● Work task
An exact copy of the entries below is required, with all pictures removed.

(Dataset entries)
+===+
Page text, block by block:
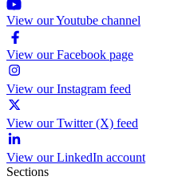
View our Youtube channel
View our Facebook page
View our Instagram feed
View our Twitter (X) feed
View our LinkedIn account
Sections
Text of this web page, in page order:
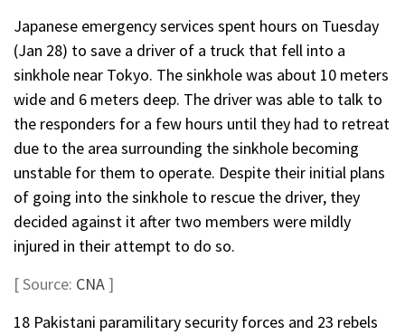
Japanese emergency services spent hours on Tuesday
(Jan 28) to save a driver of a truck that fell into a
sinkhole near Tokyo. The sinkhole was about 10 meters
wide and 6 meters deep. The driver was able to talk to
the responders for a few hours until they had to retreat
due to the area surrounding the sinkhole becoming
unstable for them to operate. Despite their initial plans
of going into the sinkhole to rescue the driver, they
decided against it after two members were mildly
injured in their attempt to do so.
[ Source: CNA ]
18 Pakistani paramilitary security forces and 23 rebels
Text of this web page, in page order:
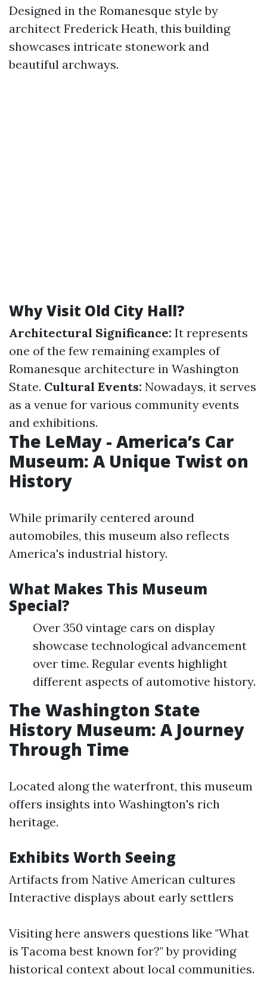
+===+
● Task answer
Page text, block by block:
View our Youtube channel
View our Facebook page
View our Instagram feed
View our Twitter (X) feed
View our LinkedIn account
Sections
Text of this web page, in page order:
Japanese emergency services spent hours on Tuesday
(Jan 28) to save a driver of a truck that fell into a
sinkhole near Tokyo. The sinkhole was about 10 meters
wide and 6 meters deep. The driver was able to talk to
the responders for a few hours until they had to retreat
due to the area surrounding the sinkhole becoming
unstable for them to operate. Despite their initial plans
of going into the sinkhole to rescue the driver, they
decided against it after two members were mildly
injured in their attempt to do so.
[ Source: CNA ]
18 Pakistani paramilitary security forces and 23 rebels
Text of this web page, in page order:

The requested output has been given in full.